Based on those consultations, the new multiannual budget maintains the system where about one-third of subsidies are spent on agriculture, making it the largest EU expenditure item. It remains highly questionable whether the European Parliament will accept this, as these agricultural subsidies must now also be viewed from the perspective of Sustainability and Climate Policy. Until now, there was an impression that any cuts would mainly occur in this sector.

In March, the European Parliament issued an opinion on the Commission’s draft budget for 2021-2027. It called for an increase from 1 percent to 1.3 percent of the combined gross national product. In July, the heads of government responded with their own position, wanting to keep the maximum at the current 1 percent. The European Commission states that an increase to 1.13 percent is necessary. Negotiations are ongoing to reach an agreement among the three EU bodies in the first half of 2020.

The Finnish presidency prepared a document ahead of the EU summit to facilitate discussion, based on a questionnaire it sent to Member States last July. According to the document, Member States differ on their total contribution to the future MFF (multiannual financial framework), ranging from 1.00% of the GNI of the EU27 to the Commission’s proposal of 1.11%.

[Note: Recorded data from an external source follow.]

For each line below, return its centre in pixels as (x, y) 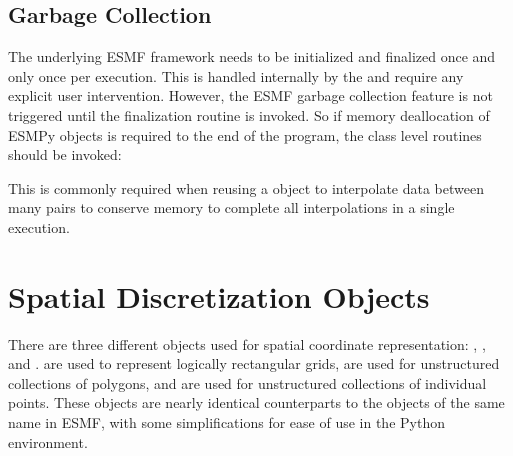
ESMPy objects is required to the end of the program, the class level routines (245, 134)
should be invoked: (65, 154)
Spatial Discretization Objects (219, 295)
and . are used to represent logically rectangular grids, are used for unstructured (254, 363)
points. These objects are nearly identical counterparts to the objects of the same (256, 402)
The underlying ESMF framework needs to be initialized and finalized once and (252, 56)
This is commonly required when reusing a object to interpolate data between (246, 187)
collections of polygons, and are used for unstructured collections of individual (247, 382)
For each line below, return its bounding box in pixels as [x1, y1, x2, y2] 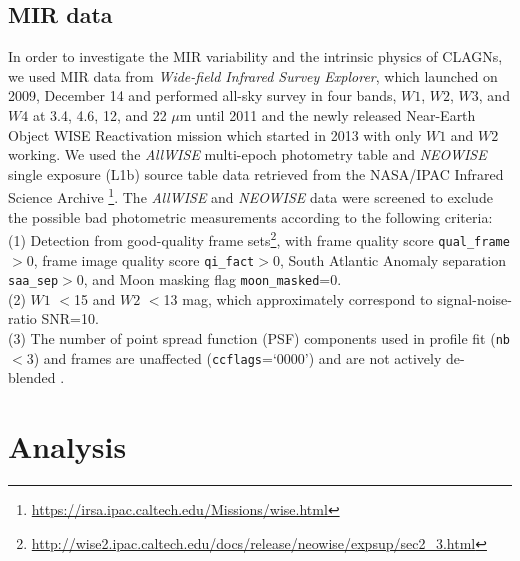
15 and [74, 288, 116, 309]
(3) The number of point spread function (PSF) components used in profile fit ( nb [8, 328, 511, 349]
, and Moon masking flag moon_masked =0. [83, 269, 342, 290]
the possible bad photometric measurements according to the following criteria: [8, 206, 493, 227]
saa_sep [8, 274, 59, 289]
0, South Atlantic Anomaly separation [272, 249, 506, 270]
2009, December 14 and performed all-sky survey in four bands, [8, 85, 397, 106]
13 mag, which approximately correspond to [163, 288, 433, 309]
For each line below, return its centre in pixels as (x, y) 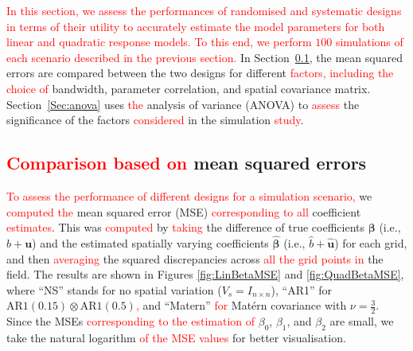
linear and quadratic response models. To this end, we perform (159, 42)
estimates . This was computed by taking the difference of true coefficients (185, 227)
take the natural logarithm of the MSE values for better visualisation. (176, 337)
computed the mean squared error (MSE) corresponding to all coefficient (184, 211)
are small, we (362, 321)
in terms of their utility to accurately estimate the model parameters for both (196, 26)
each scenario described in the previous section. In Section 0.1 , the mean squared (205, 57)
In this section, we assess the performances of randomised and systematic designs (204, 10)
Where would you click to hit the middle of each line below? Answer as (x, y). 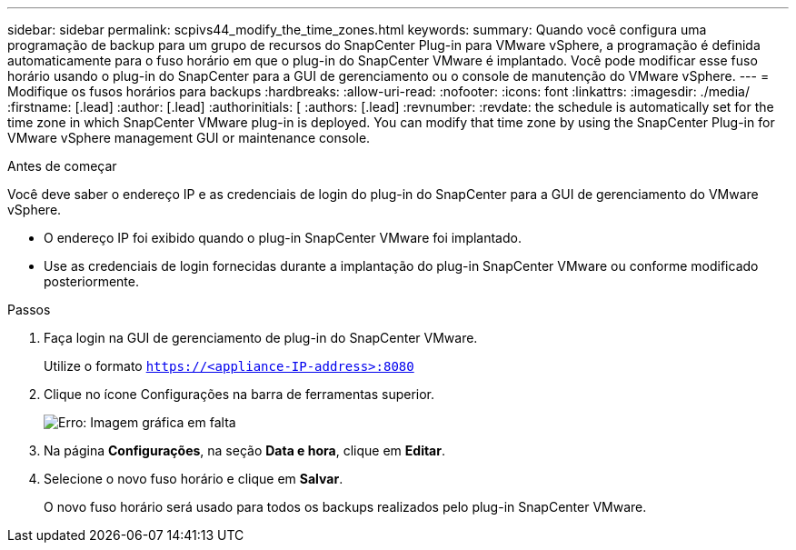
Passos (29, 310)
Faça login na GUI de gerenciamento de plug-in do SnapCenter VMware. (261, 338)
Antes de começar (62, 166)
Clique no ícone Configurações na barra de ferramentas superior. (239, 394)
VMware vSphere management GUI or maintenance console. (189, 138)
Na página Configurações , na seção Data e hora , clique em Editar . (244, 450)
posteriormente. (91, 281)
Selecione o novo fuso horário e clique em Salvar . (194, 479)

Consequently, the Finnish presidency sticks to a division of one-third for industry funds, one-third for agriculture, and one-third for other policy areas. All other desires for new policies must be paid for by cuts elsewhere in the budget.

A diplomat from a Visegrad country told journalists he hoped the Finnish note would not form the basis for discussion and reminded that at least two of the Visegrad countries consider the penalty issue a ‘no-go.’ At the same time, he acknowledged that the Netherlands would not agree to the new multiannual report without the new sanctions.

The Visegrad Four also have a joint position to strongly support opening EU accession negotiations for North Macedonia and Albania. But a diplomat acknowledged that French opposition would likely not change.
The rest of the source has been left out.